Extended Data Fig. 2 Analysis of the labeling specificity.
a) The distribution analysis of the PSMs for different photosensitizers in the open search. b) The distribution of singlet oxygen-sensitive amino acids in enriched peptide and human proteome. c) Labeling sites in closed search, where histidine (H) and one of the other 19 amino acids, as well as the N or C protein terminal, were jointly searched with differential masses of 229 and 247 Da. d) Box plot of percentage of histidine sites for combinations in c. The center line shows the median, while the box hinges mark the first and third quartiles. Whiskers indicate the full data range. n = 21 closed search analyses.
Extended Data Fig. 3
X-ray structure of the acyl-histamine oxidation product 7 (CCDC 2312673).
Extended Data Fig. 4 Bioinformatic analysis of non-identified and whole proteome histidiens.

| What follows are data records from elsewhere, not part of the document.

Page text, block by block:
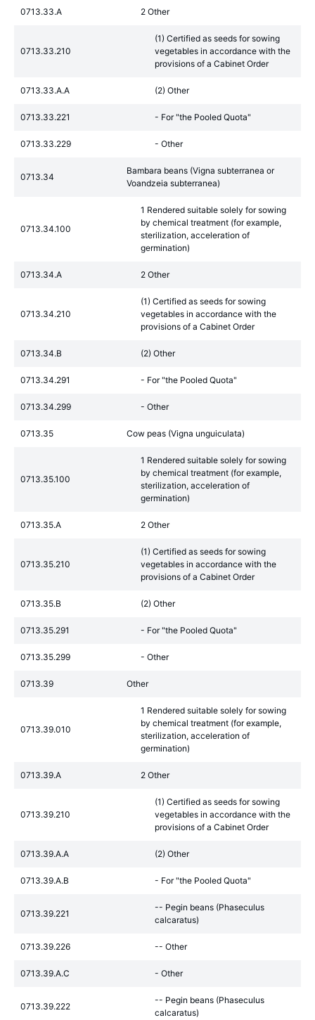
0713.33.A 2 Other
0713.33.210
(1) Certified as seeds for sowing
vegetables in accordance with the
provisions of a Cabinet Order
0713.33.A.A (2) Other
0713.33.221 - For "the Pooled Quota"
0713.33.229 - Other
0713.34
Bambara beans (Vigna subterranea or
Voandzeia subterranea)
0713.34.100
1 Rendered suitable solely for sowing
by chemical treatment (for example,
sterilization, acceleration of
germination)
0713.34.A 2 Other
0713.34.210
(1) Certified as seeds for sowing
vegetables in accordance with the
provisions of a Cabinet Order
0713.34.B (2) Other
0713.34.291 - For "the Pooled Quota"
0713.34.299 - Other
0713.35 Cow peas (Vigna unguiculata)
0713.35.100
1 Rendered suitable solely for sowing
by chemical treatment (for example,
sterilization, acceleration of
germination)
0713.35.A 2 Other
0713.35.210
(1) Certified as seeds for sowing
vegetables in accordance with the
provisions of a Cabinet Order
0713.35.B (2) Other
0713.35.291 - For "the Pooled Quota"
0713.35.299 - Other
0713.39 Other
0713.39.010
1 Rendered suitable solely for sowing
by chemical treatment (for example,
sterilization, acceleration of
germination)
0713.39.A 2 Other
0713.39.210
(1) Certified as seeds for sowing
vegetables in accordance with the
provisions of a Cabinet Order
0713.39.A.A (2) Other
0713.39.A.B - For "the Pooled Quota"
0713.39.221
-- Pegin beans (Phaseculus
calcaratus)
0713.39.226 -- Other
0713.39.A.C - Other
0713.39.222
-- Pegin beans (Phaseculus
calcaratus)
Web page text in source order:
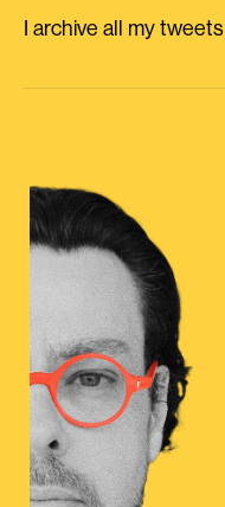
I archive all my tweets
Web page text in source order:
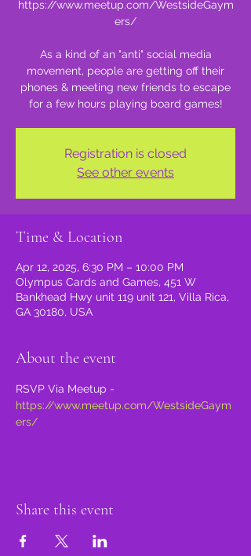
https://www.meetup.com/WestsideGaym
ers/
As a kind of an "anti" social media
movement, people are getting off their
phones & meeting new friends to escape
for a few hours playing board games!
Registration is closed
See other events
Time & Location
Apr 12, 2025, 6:30 PM – 10:00 PM
Olympus Cards and Games, 451 W
Bankhead Hwy unit 119 unit 121, Villa Rica,
GA 30180, USA
About the event
RSVP Via Meetup -
https://www.meetup.com/WestsideGaym
ers/
Share this event
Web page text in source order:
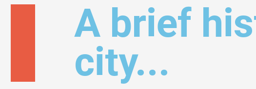
A brief
city...
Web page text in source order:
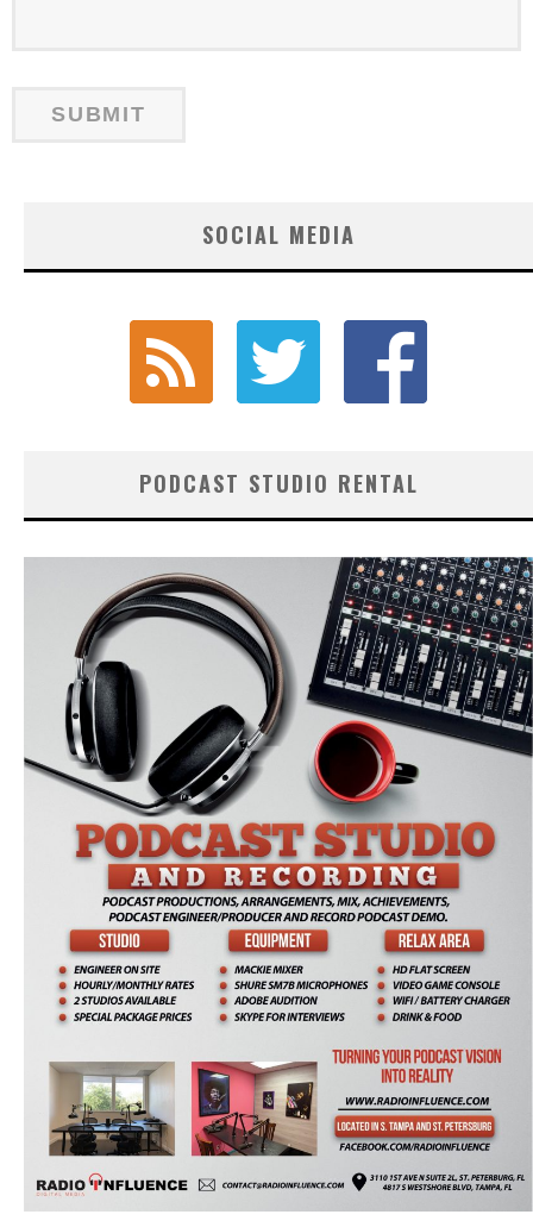
SOCIAL MEDIA
PODCAST STUDIO RENTAL
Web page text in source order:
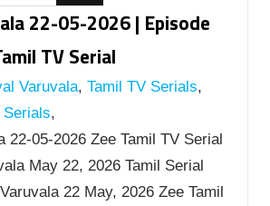
22-05-2026 | Episode
TV Serial
Varuvala, Tamil TV Serials,
Serials,
22-05-2026 Zee Tamil TV Serial
May 22, 2026 Tamil Serial
22 May, 2026 Zee Tamil
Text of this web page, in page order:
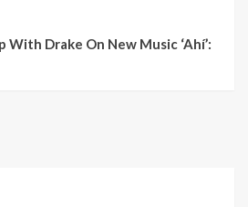
With Drake On New Music ‘Ahí’:

a) Histogram plot showing the distribution of distances of non-identified histidine sites to the active sites for the identified proteins. b) Calculation of the proportions of identified histidine sites, non-identified histidine sites, and histidine residues in the active site for the identified proteins, as well as the proportion of histidine residues in the active site for the human proteome. c) The distribution of solvent accessibility of non-identified histidine residues in the identified proteins. d) The distribution of solvent accessibility of histidine residues in human proteome. e) The secondary structures analysis of the distribution of non-identified histidine sites in the identified proteome. f) The secondary structures analysis of the distribution of histidine residues in human proteome.
Extended Data Fig. 5 EDTA-sensitive histidines discovery.
a) Forward and reverse SILAC experiments were used to identify the metal-binding dependent histidine sites using the three additional photosensitizers: T5C, T5B, TO. b) Venn diagram illustrating the overlapping proteins identified with different photosensitizers.
Extended Data Fig. 6 Identification of differentially interacting proteins after mitophagy and validation of the interacting proteins knockdown.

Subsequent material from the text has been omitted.